**Task description**
Please repeat the entries exactly as they appear and omit any images.

**Dataset extract**
━━━━━━━━━━━━━━━━━━━━━━━━━━━━━━

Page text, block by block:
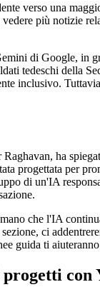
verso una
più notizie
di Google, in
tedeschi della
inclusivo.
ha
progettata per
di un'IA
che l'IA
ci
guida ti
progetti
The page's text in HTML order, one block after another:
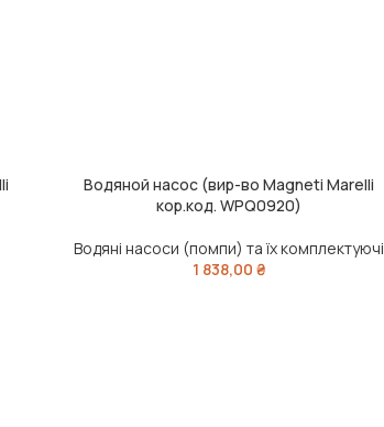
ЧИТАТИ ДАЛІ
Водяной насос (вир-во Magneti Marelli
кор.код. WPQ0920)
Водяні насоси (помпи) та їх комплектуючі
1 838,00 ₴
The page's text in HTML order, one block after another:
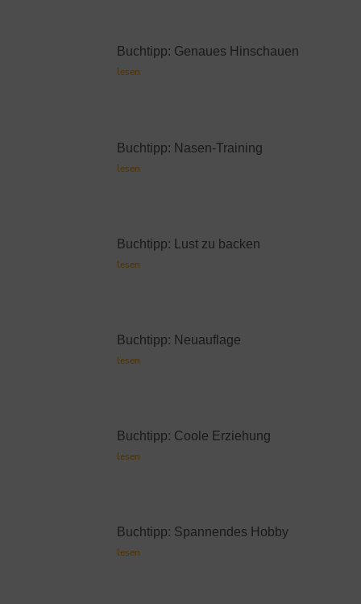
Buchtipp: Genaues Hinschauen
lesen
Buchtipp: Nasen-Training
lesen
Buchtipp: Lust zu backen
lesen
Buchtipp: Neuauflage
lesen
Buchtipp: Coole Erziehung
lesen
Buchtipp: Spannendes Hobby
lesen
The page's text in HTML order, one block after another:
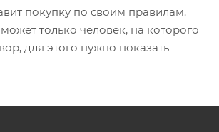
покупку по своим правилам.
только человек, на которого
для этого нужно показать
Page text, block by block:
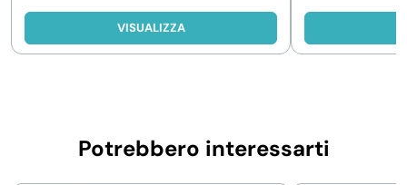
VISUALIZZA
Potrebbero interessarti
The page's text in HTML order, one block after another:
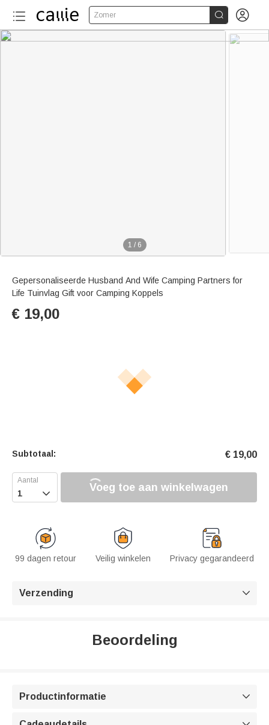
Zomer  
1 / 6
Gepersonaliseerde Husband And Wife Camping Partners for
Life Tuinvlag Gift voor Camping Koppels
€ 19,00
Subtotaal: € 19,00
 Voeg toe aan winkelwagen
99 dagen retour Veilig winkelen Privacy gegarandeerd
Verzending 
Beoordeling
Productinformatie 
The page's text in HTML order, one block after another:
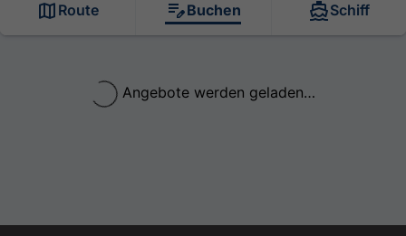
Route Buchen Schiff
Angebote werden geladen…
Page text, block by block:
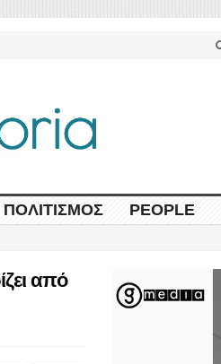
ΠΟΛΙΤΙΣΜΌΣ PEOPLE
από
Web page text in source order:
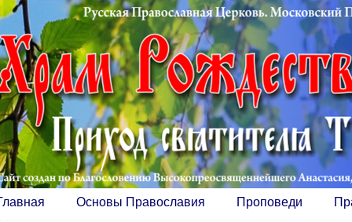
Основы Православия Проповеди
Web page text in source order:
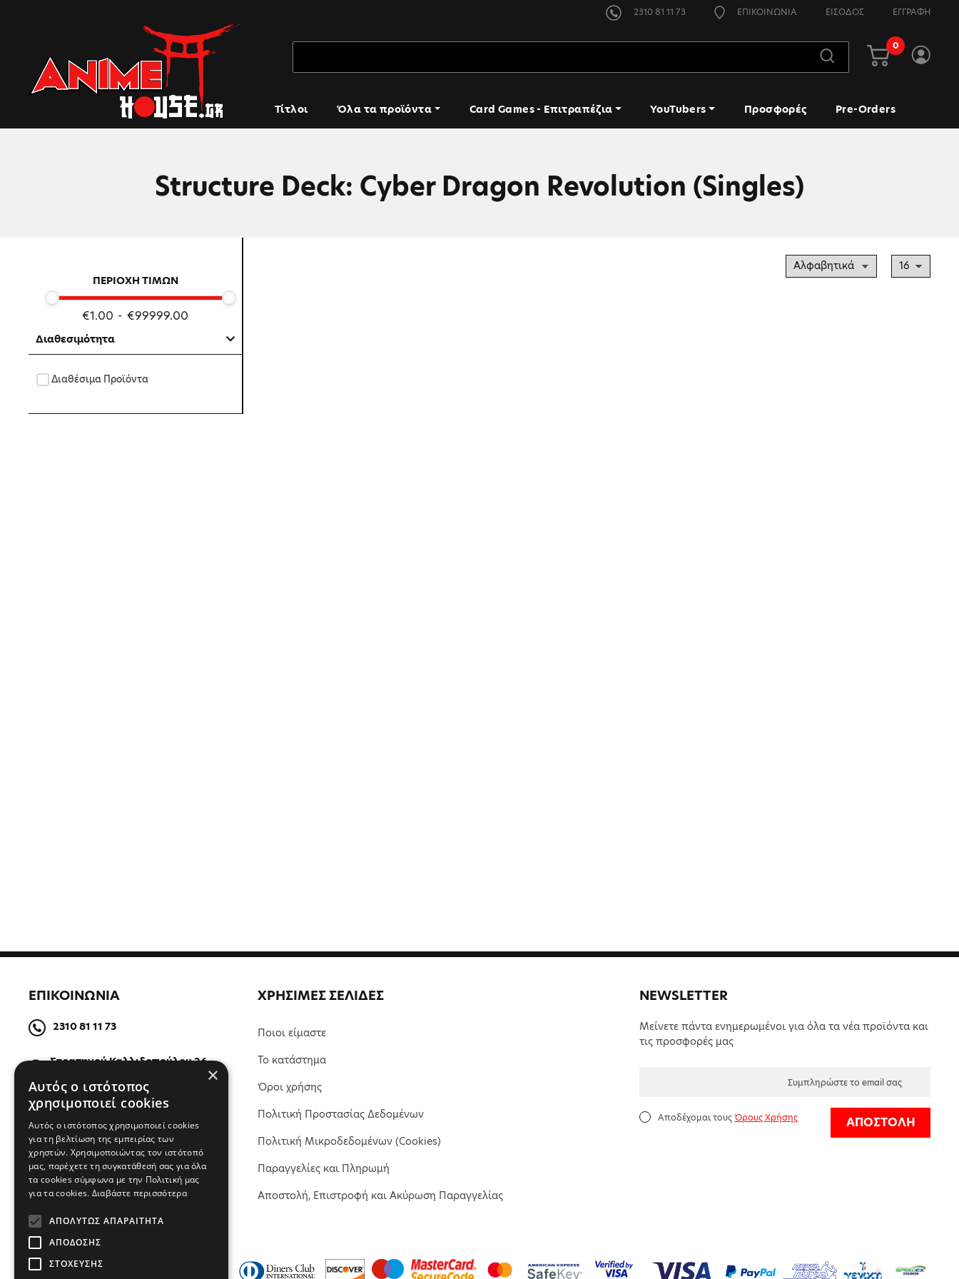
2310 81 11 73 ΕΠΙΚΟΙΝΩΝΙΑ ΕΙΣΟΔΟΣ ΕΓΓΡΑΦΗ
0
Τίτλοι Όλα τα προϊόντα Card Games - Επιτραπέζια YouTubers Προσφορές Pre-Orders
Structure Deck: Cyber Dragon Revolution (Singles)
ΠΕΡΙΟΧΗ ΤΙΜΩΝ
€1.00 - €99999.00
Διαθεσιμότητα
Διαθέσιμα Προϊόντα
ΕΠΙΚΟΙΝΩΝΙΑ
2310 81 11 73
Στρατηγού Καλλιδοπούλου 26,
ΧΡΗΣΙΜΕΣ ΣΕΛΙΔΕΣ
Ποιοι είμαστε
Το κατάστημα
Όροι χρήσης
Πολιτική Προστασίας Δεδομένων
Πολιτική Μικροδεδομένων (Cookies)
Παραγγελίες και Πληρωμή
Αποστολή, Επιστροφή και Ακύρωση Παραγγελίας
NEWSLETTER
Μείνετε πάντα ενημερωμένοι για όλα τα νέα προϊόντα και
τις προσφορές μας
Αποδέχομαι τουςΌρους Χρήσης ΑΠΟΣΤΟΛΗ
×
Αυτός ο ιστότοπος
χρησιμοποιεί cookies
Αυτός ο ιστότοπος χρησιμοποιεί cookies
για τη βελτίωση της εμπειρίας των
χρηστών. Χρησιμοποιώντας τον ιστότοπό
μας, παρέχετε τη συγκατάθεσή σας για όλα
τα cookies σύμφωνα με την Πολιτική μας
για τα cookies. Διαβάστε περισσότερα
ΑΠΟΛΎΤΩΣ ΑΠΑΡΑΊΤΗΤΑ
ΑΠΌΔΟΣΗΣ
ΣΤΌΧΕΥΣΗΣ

━━━━━━━━━━━━━━━━━━━━━━━━━━━━━━

**Solution to this problem**
Page text, block by block:
verso una
più notizie
di Google, in
tedeschi della
inclusivo.
ha
progettata per
di un'IA
che l'IA
ci
guida ti
progetti
The page's text in HTML order, one block after another:
ЧИТАТИ ДАЛІ
Водяной насос (вир-во Magneti Marelli
кор.код. WPQ0920)
Водяні насоси (помпи) та їх комплектуючі
1 838,00 ₴
The page's text in HTML order, one block after another:
Buchtipp: Genaues Hinschauen
lesen
Buchtipp: Nasen-Training
lesen
Buchtipp: Lust zu backen
lesen
Buchtipp: Neuauflage
lesen
Buchtipp: Coole Erziehung
lesen
Buchtipp: Spannendes Hobby
lesen
The page's text in HTML order, one block after another:
покупку по своим правилам.
только человек, на которого
для этого нужно показать
Page text, block by block:
VISUALIZZA
Potrebbero interessarti
The page's text in HTML order, one block after another:
Zomer  
1 / 6
Gepersonaliseerde Husband And Wife Camping Partners for
Life Tuinvlag Gift voor Camping Koppels
€ 19,00
Subtotaal: € 19,00
 Voeg toe aan winkelwagen
99 dagen retour Veilig winkelen Privacy gegarandeerd
Verzending 
Beoordeling
Productinformatie 
The page's text in HTML order, one block after another:
Route Buchen Schiff
Angebote werden geladen…
Page text, block by block:
ΠΟΛΙΤΙΣΜΌΣ PEOPLE
από
Web page text in source order:
Основы Православия Проповеди
Web page text in source order:
2310 81 11 73 ΕΠΙΚΟΙΝΩΝΙΑ ΕΙΣΟΔΟΣ ΕΓΓΡΑΦΗ
0
Τίτλοι Όλα τα προϊόντα Card Games - Επιτραπέζια YouTubers Προσφορές Pre-Orders
Structure Deck: Cyber Dragon Revolution (Singles)
ΠΕΡΙΟΧΗ ΤΙΜΩΝ
€1.00 - €99999.00
Διαθεσιμότητα
Διαθέσιμα Προϊόντα
ΕΠΙΚΟΙΝΩΝΙΑ
2310 81 11 73
Στρατηγού Καλλιδοπούλου 26,
ΧΡΗΣΙΜΕΣ ΣΕΛΙΔΕΣ
Ποιοι είμαστε
Το κατάστημα
Όροι χρήσης
Πολιτική Προστασίας Δεδομένων
Πολιτική Μικροδεδομένων (Cookies)
Παραγγελίες και Πληρωμή
Αποστολή, Επιστροφή και Ακύρωση Παραγγελίας
NEWSLETTER
Μείνετε πάντα ενημερωμένοι για όλα τα νέα προϊόντα και
τις προσφορές μας
Αποδέχομαι τουςΌρους Χρήσης ΑΠΟΣΤΟΛΗ
×
Αυτός ο ιστότοπος
χρησιμοποιεί cookies
Αυτός ο ιστότοπος χρησιμοποιεί cookies
για τη βελτίωση της εμπειρίας των
χρηστών. Χρησιμοποιώντας τον ιστότοπό
μας, παρέχετε τη συγκατάθεσή σας για όλα
τα cookies σύμφωνα με την Πολιτική μας
για τα cookies. Διαβάστε περισσότερα
ΑΠΟΛΎΤΩΣ ΑΠΑΡΑΊΤΗΤΑ
ΑΠΌΔΟΣΗΣ
ΣΤΌΧΕΥΣΗΣ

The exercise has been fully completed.